● WHAT YOU NEED TO DO
With pictures left out, write out exactly every line from the start of the data through the one that contains "Oberboihingen".

● INFORMATION PROVIDED

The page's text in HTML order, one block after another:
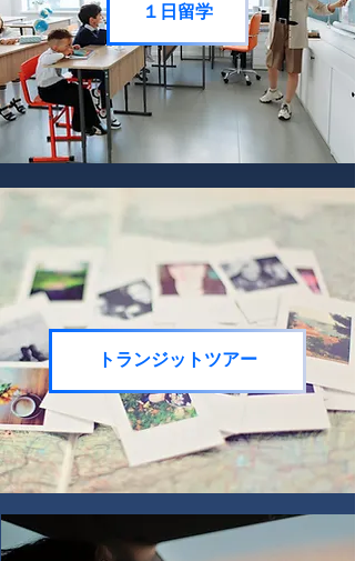
１日留学
トランジットツアー
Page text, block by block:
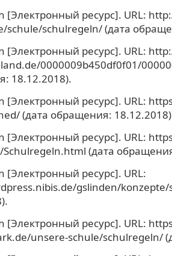
[Электронный ресурс]. URL:
schule/schulregeln/ (дата
[Электронный ресурс]. URL:
0000009b450df0f01/
18.12.2018).
[Электронный ресурс]. URL:
(дата обращения:
[Электронный ресурс]. URL:
(дата
[Электронный ресурс]. URL:
gslinden/
[Электронный ресурс]. URL:
unsere-schule/schulregeln/
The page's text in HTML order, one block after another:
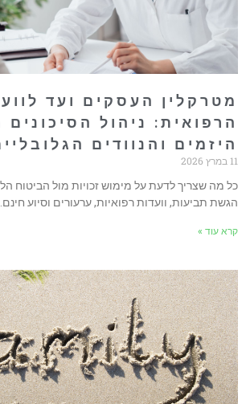
העסקים ועד
ניהול הסיכונים
והנוודים
מה שצריך לדעת על מימוש זכויות מול הביטוח
תביעות, וועדות רפואיות, ערעורים וסיוע חינם.
עוד »
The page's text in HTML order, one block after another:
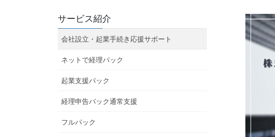
サービス紹介
会社設立・起業手続き応援サポート
ネットで経理パック
起業支援パック
経理申告パック通常支援
フルパック
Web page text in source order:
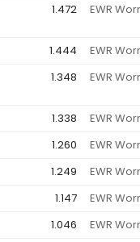
1.472 EWR
1.444 EWR
1.348 EWR
1.338 EWR
1.260 EWR
1.249 EWR
1.147 EWR
1.046 EWR
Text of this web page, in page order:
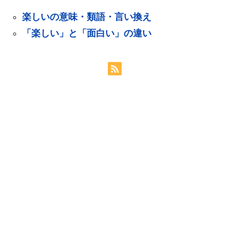
楽しいの意味・類語・言い換え
「楽しい」と「面白い」の違い
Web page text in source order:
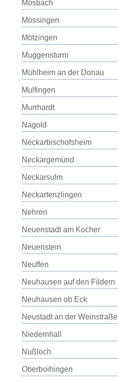
Mosbach
Mössingen
Mötzingen
Muggensturm
Mühlheim an der Donau
Mulfingen
Murrhardt
Nagold
Neckarbischofsheim
Neckargemünd
Neckarsulm
Neckartenzlingen
Nehren
Neuenstadt am Kocher
Neuenstein
Neuffen
Neuhausen auf den Fildern
Neuhausen ob Eck
Neustadt an der Weinstraße
Niedernhall
Nußloch
Oberboihingen
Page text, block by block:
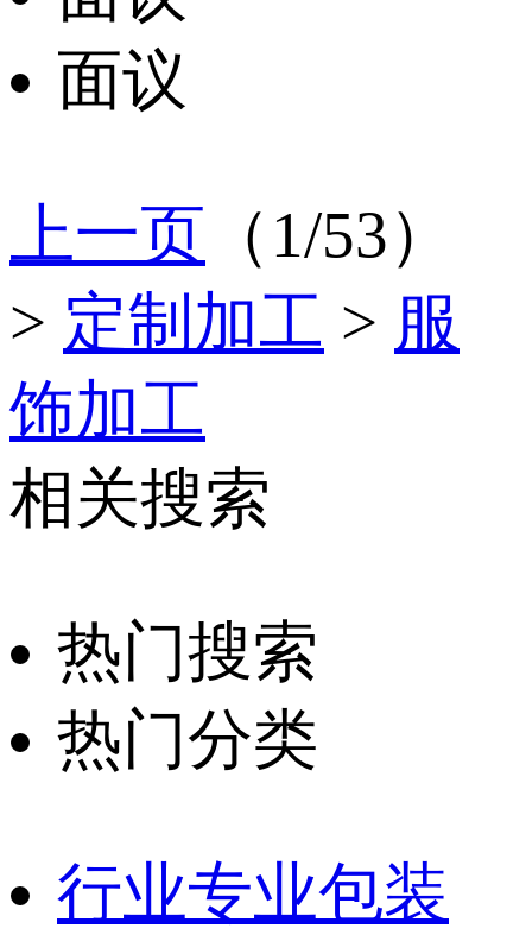
面议
上一页 （1/53）
> 定制加工 > 服
饰加工
相关搜索
热门搜索
热门分类
行业专业包装
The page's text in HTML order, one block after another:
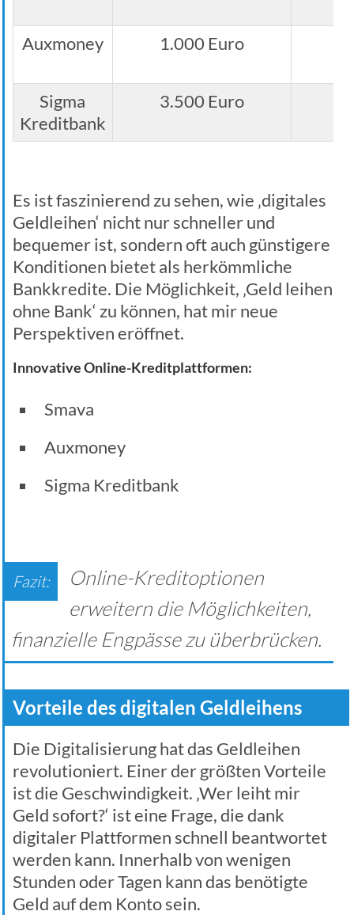
Auxmoney 1.000 Euro
Sigma
Kreditbank
3.500 Euro
Es ist faszinierend zu sehen, wie ‚digitales
Geldleihen‘ nicht nur schneller und
bequemer ist, sondern oft auch günstigere
Konditionen bietet als herkömmliche
Bankkredite. Die Möglichkeit, ‚Geld leihen
ohne Bank‘ zu können, hat mir neue
Perspektiven eröffnet.
Innovative Online-Kreditplattformen:
Smava
Auxmoney
Sigma Kreditbank
Online-Kreditoptionen
erweitern die Möglichkeiten,
finanzielle Engpässe zu überbrücken.
Vorteile des digitalen Geldleihens
Die Digitalisierung hat das Geldleihen
revolutioniert. Einer der größten Vorteile
ist die Geschwindigkeit. ‚Wer leiht mir
Geld sofort?‘ ist eine Frage, die dank
digitaler Plattformen schnell beantwortet
werden kann. Innerhalb von wenigen
Stunden oder Tagen kann das benötigte
Geld auf dem Konto sein.
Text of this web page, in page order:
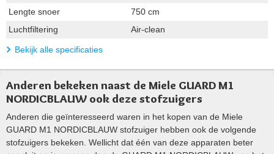
Lengte snoer
750 cm
Luchtfiltering
Air-clean
Bekijk alle specificaties
Anderen bekeken naast de Miele GUARD M1
NORDICBLAUW ook deze stofzuigers
Anderen die geïnteresseerd waren in het kopen van de Miele
GUARD M1 NORDICBLAUW stofzuiger hebben ook de volgende
stofzuigers bekeken. Wellicht dat één van deze apparaten beter
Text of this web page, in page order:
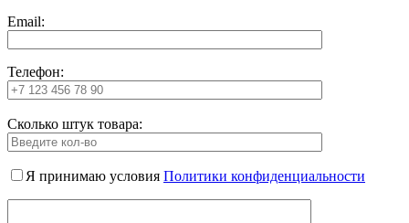
Email:
Телефон:
Сколько штук товара:
Я принимаю условия Политики конфиденциальности
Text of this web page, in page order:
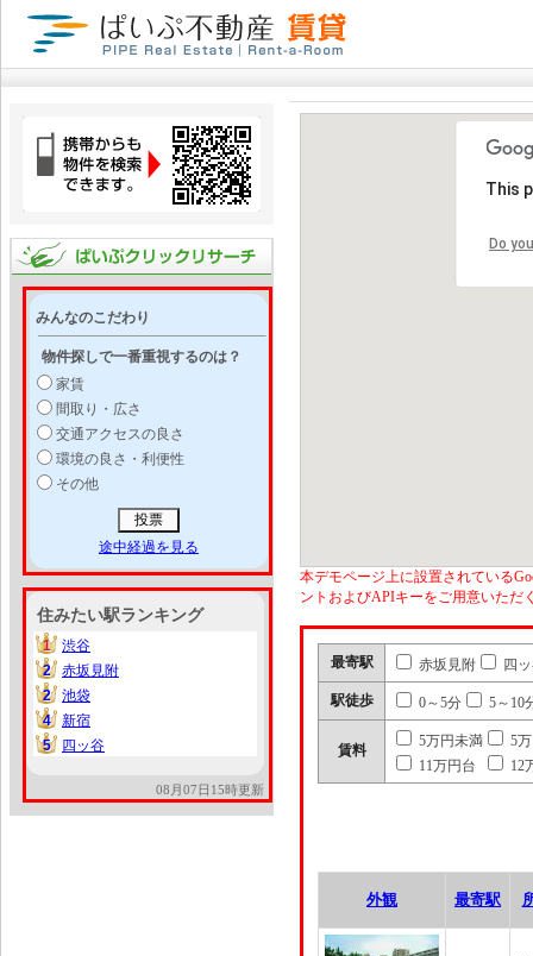
みんなのこだわり
物件探しで一番重視するのは？
家賃
間取り・広さ
交通アクセスの良さ
環境の良さ・利便性
その他
途中経過を見る
住みたい駅ランキング
1
1
渋谷
2
2
赤坂見附
2
2
池袋
4
4
新宿
5
5 四ッ谷
08月07日15時更新
This
Do
本デモページ上に設置されている
ントおよびAPIキーをご用意いただ
最寄駅 赤坂見附 四
駅徒歩 0～5分 5～10
賃料
5万円未満
5
11万円台
12
外観 最寄駅
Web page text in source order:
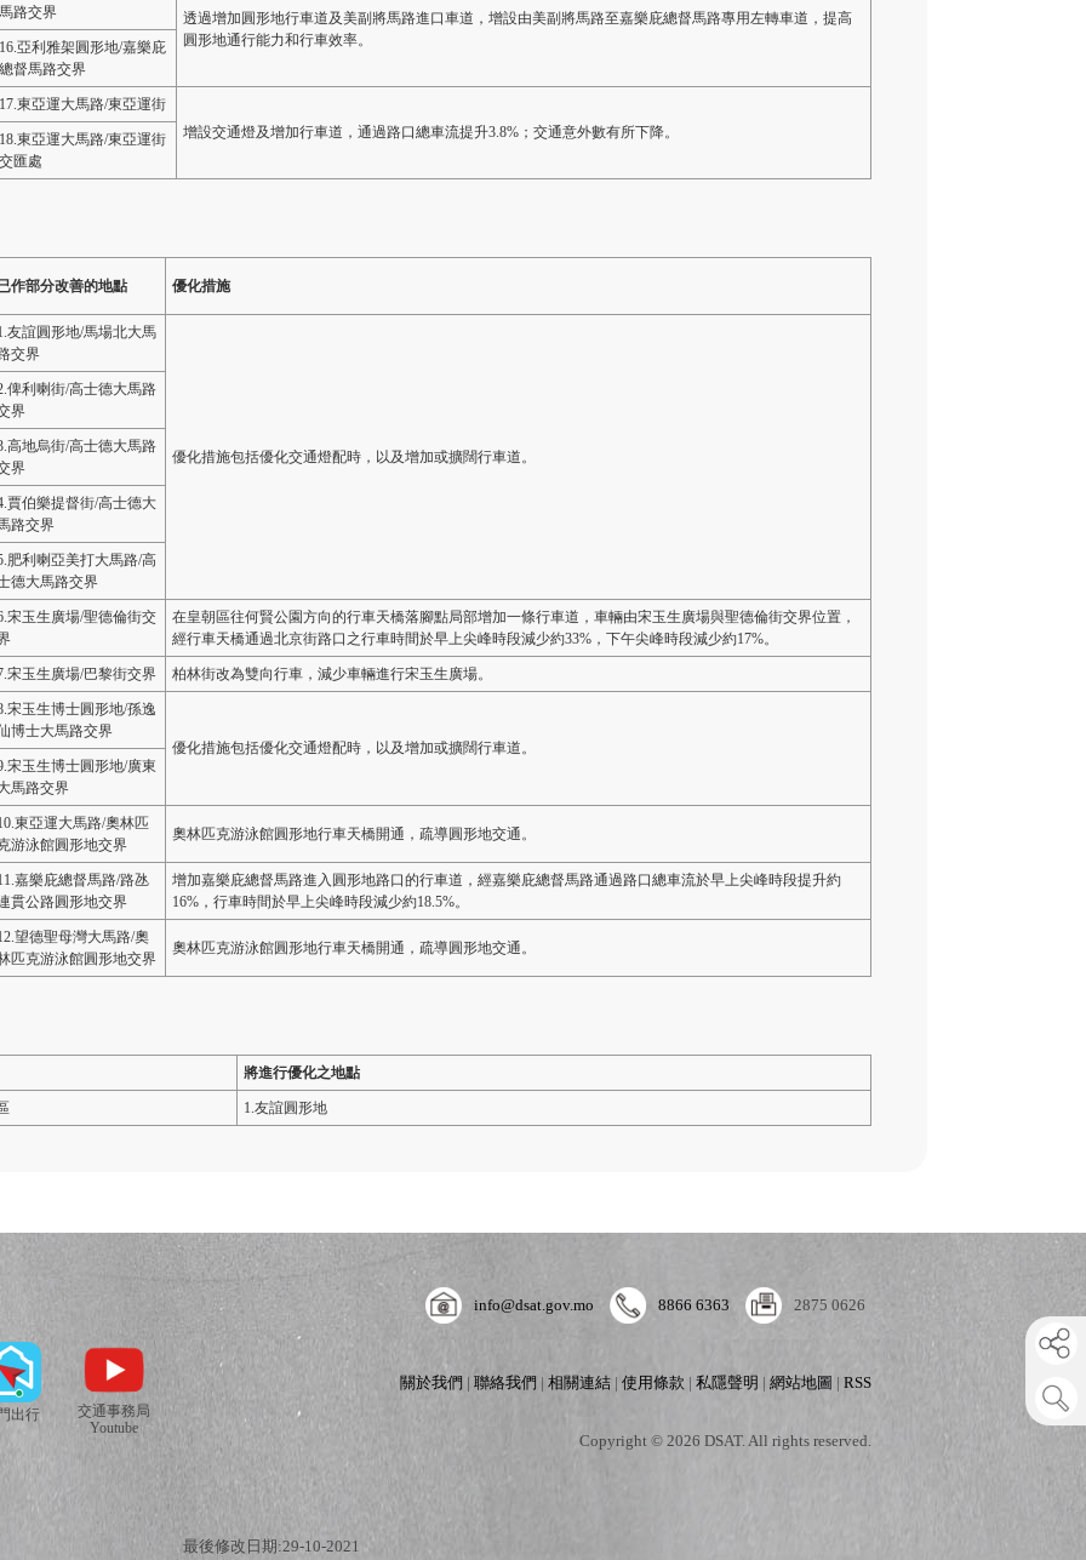
馬路交界
透過增加圓形地行車道及美副將馬路進口車道，增設由美副將馬路至嘉樂庇總督馬路專用左轉車道，提高
圓形地通行能力和行車效率。
16.亞利雅架圓形地/嘉樂庇
總督馬路交界
17.東亞運大馬路/東亞運街
增設交通燈及增加行車道，通過路口總車流提升3.8%；交通意外數有所下降。
18.東亞運大馬路/東亞運街
交匯處
作部分改善的地點 優化措施
友誼圓形地/馬場北大馬
交界
優化措施包括優化交通燈配時，以及增加或擴闊行車道。
俾利喇街/高士德大馬路
界
高地烏街/高士德大馬路
界
賈伯樂提督街/高士德大
路交界
肥利喇亞美打大馬路/高
德大馬路交界
宋玉生廣場/聖德倫街交
在皇朝區往何賢公園方向的行車天橋落腳點局部增加一條行車道，車輛由宋玉生廣場與聖德倫街交界位置，
經行車天橋通過北京街路口之行車時間於早上尖峰時段減少約33%，下午尖峰時段減少約17%。
宋玉生廣場/巴黎街交界 柏林街改為雙向行車，減少車輛進行宋玉生廣場。
宋玉生博士圓形地/孫逸
博士大馬路交界
優化措施包括優化交通燈配時，以及增加或擴闊行車道。
宋玉生博士圓形地/廣東
馬路交界
東亞運大馬路/奧林匹
游泳館圓形地交界
奧林匹克游泳館圓形地行車天橋開通，疏導圓形地交通。
嘉樂庇總督馬路/路氹
貫公路圓形地交界
增加嘉樂庇總督馬路進入圓形地路口的行車道，經嘉樂庇總督馬路通過路口總車流於早上尖峰時段提升約
16%，行車時間於早上尖峰時段減少約18.5%。
望德聖母灣大馬路/奧
匹克游泳館圓形地交界
奧林匹克游泳館圓形地行車天橋開通，疏導圓形地交通。
將進行優化之地點
1.友誼圓形地
出行
交通事務局
Youtube
info@dsat.gov.mo 8866 6363 2875 0626
關於我們 | 聯絡我們 | 相關連結| 使用條款 | 私隱聲明 | 網站地圖 | RSS
Copyright © 2026 DSAT. All rights reserved.
最後修改日期:29-10-2021
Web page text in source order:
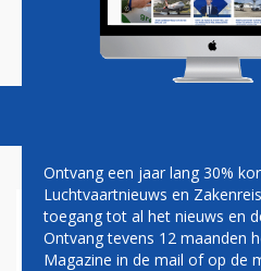
Magazine
GENERAL
Ontvang een jaar lang 30%
Luchtvaartnieuws en
toegang tot al het nieuws en
Ontvang tevens 12 maanden
Magazine in de mail of op de
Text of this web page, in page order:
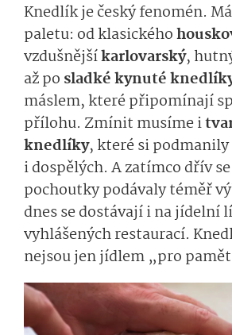
Knedlík je český fenomén.
paletu: od klasického
vzdušnějšíkarlovarský,
až po sladké kynuté
máslem, které připomínají
přílohu. Zmínit musíme i
knedlíky, které si
i dospělých. A zatímco dřív
pochoutky podávaly téměř
dnes se dostávají i na jídelní
vyhlášených restaurací.
nejsou jen jídlem „pro
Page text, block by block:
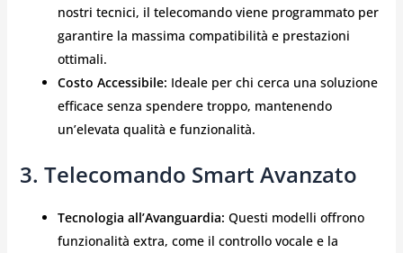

● RESPONSE TO THE TASK
The page's text in HTML order, one block after another:
１日留学
トランジットツアー
Page text, block by block:
[Электронный ресурс]. URL:
schule/schulregeln/ (дата
[Электронный ресурс]. URL:
0000009b450df0f01/
18.12.2018).
[Электронный ресурс]. URL:
(дата обращения:
[Электронный ресурс]. URL:
(дата
[Электронный ресурс]. URL:
gslinden/
[Электронный ресурс]. URL:
unsere-schule/schulregeln/
The page's text in HTML order, one block after another:
העסקים ועד
ניהול הסיכונים
והנוודים
מה שצריך לדעת על מימוש זכויות מול הביטוח
תביעות, וועדות רפואיות, ערעורים וסיוע חינם.
עוד »
The page's text in HTML order, one block after another:
サービス紹介
会社設立・起業手続き応援サポート
ネットで経理パック
起業支援パック
経理申告パック通常支援
フルパック
Web page text in source order:
1.472 EWR
1.444 EWR
1.348 EWR
1.338 EWR
1.260 EWR
1.249 EWR
1.147 EWR
1.046 EWR
Text of this web page, in page order:
楽しいの意味・類語・言い換え
「楽しい」と「面白い」の違い
Web page text in source order:
Mosbach
Mössingen
Mötzingen
Muggensturm
Mühlheim an der Donau
Mulfingen
Murrhardt
Nagold
Neckarbischofsheim
Neckargemünd
Neckarsulm
Neckartenzlingen
Nehren
Neuenstadt am Kocher
Neuenstein
Neuffen
Neuhausen auf den Fildern
Neuhausen ob Eck
Neustadt an der Weinstraße
Niedernhall
Nußloch
Oberboihingen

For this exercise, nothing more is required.